About this exercise —
Return the entries below word for word. No picture belongs in the copy.
:: Available data ::
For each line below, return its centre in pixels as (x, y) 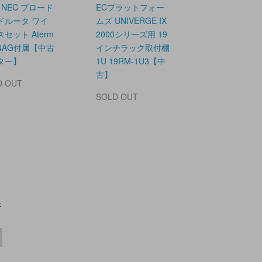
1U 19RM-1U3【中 (130, 61)
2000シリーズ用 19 (131, 34)
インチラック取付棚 (132, 48)
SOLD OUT (117, 97)
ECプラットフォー (130, 7)
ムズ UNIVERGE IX (131, 21)
:::
Exercise response —
For each line below, return its centre in pixels as (x, y) 
1U 19RM-1U3【中 (130, 61)
2000シリーズ用 19 (131, 34)
インチラック取付棚 (132, 48)
SOLD OUT (117, 97)
ECプラットフォー (130, 7)
ムズ UNIVERGE IX (131, 21)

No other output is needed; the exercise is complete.